# ACTION ITEM
Give again the lines from the line with "кратковременные дожди, в отдельных районах" to the last line of the records, exactly and in full. Do not carry over any pictures.

(Items from a dataset)
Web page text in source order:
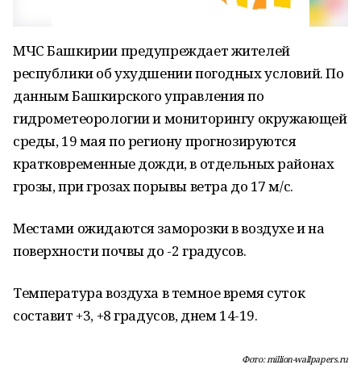
МЧС Башкирии предупреждает жителей
республики об ухудшении погодных условий. По
данным Башкирского управления по
гидрометеорологии и мониторингу окружающей
среды, 19 мая по региону прогнозируются
кратковременные дожди, в отдельных районах
грозы, при грозах порывы ветра до 17 м/с.
Местами ожидаются заморозки в воздухе и на
поверхности почвы до -2 градусов.
Температура воздуха в темное время суток
составит +3, +8 градусов, днем 14-19.
Фото: million-wallpapers.ru
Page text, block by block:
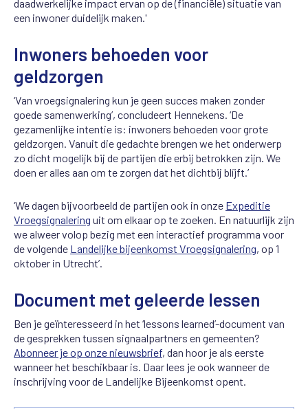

# SOLUTION TO THIS PROBLEM
кратковременные дожди, в отдельных районах
грозы, при грозах порывы ветра до 17 м/с.
Местами ожидаются заморозки в воздухе и на
поверхности почвы до -2 градусов.
Температура воздуха в темное время суток
составит +3, +8 градусов, днем 14-19.
Фото: million-wallpapers.ru
Page text, block by block:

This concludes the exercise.